**What is needed:** Exact copy, pictures excluded: reproduce every record below.

**Material provided:**

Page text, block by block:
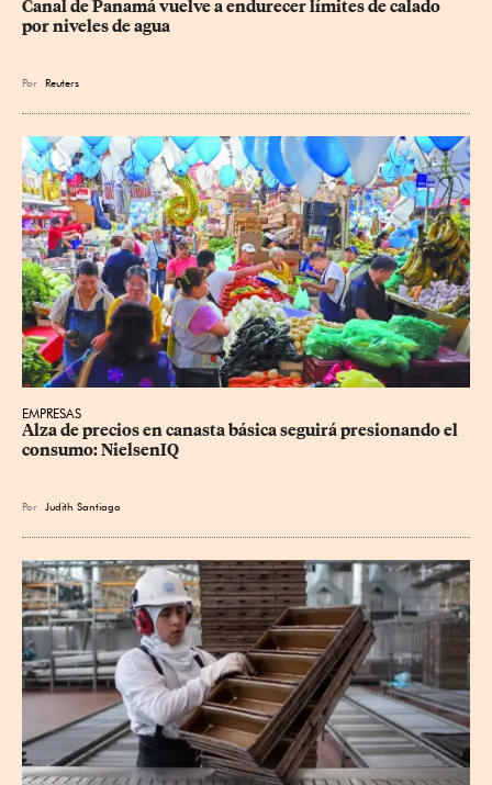
Canal de Panamá vuelve a endurecer límites de calado
por niveles de agua
Por Reuters
EMPRESAS
Alza de precios en canasta básica seguirá presionando el
consumo: NielsenIQ
Por Judith Santiago
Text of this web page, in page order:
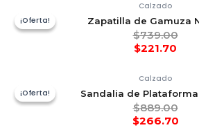
¡Oferta!
¡Oferta!
Calzado
Zapatilla de Gamuza
$739.00
$221.70
¡Oferta!
¡Oferta!
Calzado
Sandalia de
$889.00
$266.70
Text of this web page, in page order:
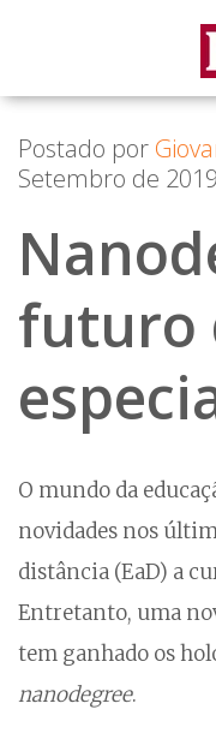
Postado por
Setembro de
futuro
O mundo da
novidades nos
distância (EaD) a
Entretanto, uma
tem ganhado os
nanodegree.
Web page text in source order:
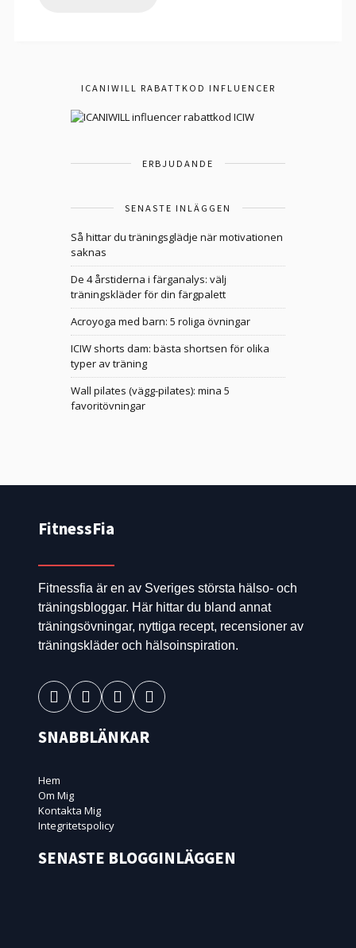
ICANIWILL RABATTKOD INFLUENCER
ERBJUDANDE
SENASTE INLÄGGEN
Så hittar du träningsglädje när motivationen
saknas
De 4 årstiderna i färganalys: välj
träningskläder för din färgpalett
Acroyoga med barn: 5 roliga övningar
ICIW shorts dam: bästa shortsen för olika
typer av träning
Wall pilates (vägg-pilates): mina 5
favoritövningar
FitnessFia
Fitnessfia är en av Sveriges största hälso- och
träningsbloggar. Här hittar du bland annat
träningsövningar, nyttiga recept, recensioner av
träningskläder och hälsoinspiration.
SNABBLÄNKAR
Hem
Om Mig
Kontakta Mig
Integritetspolicy
SENASTE BLOGGINLÄGGEN

**Answer below:**
Page text, block by block:
Canal de Panamá vuelve a endurecer límites de calado
por niveles de agua
Por Reuters
EMPRESAS
Alza de precios en canasta básica seguirá presionando el
consumo: NielsenIQ
Por Judith Santiago
Text of this web page, in page order:
¡Oferta!
¡Oferta!
Calzado
Zapatilla de Gamuza
$739.00
$221.70
¡Oferta!
¡Oferta!
Calzado
Sandalia de
$889.00
$266.70
Text of this web page, in page order:
Postado por
Setembro de
futuro
O mundo da
novidades nos
distância (EaD) a
Entretanto, uma
tem ganhado os
nanodegree.
Web page text in source order:
ICANIWILL RABATTKOD INFLUENCER
ERBJUDANDE
SENASTE INLÄGGEN
Så hittar du träningsglädje när motivationen
saknas
De 4 årstiderna i färganalys: välj
träningskläder för din färgpalett
Acroyoga med barn: 5 roliga övningar
ICIW shorts dam: bästa shortsen för olika
typer av träning
Wall pilates (vägg-pilates): mina 5
favoritövningar
FitnessFia
Fitnessfia är en av Sveriges största hälso- och
träningsbloggar. Här hittar du bland annat
träningsövningar, nyttiga recept, recensioner av
träningskläder och hälsoinspiration.
SNABBLÄNKAR
Hem
Om Mig
Kontakta Mig
Integritetspolicy
SENASTE BLOGGINLÄGGEN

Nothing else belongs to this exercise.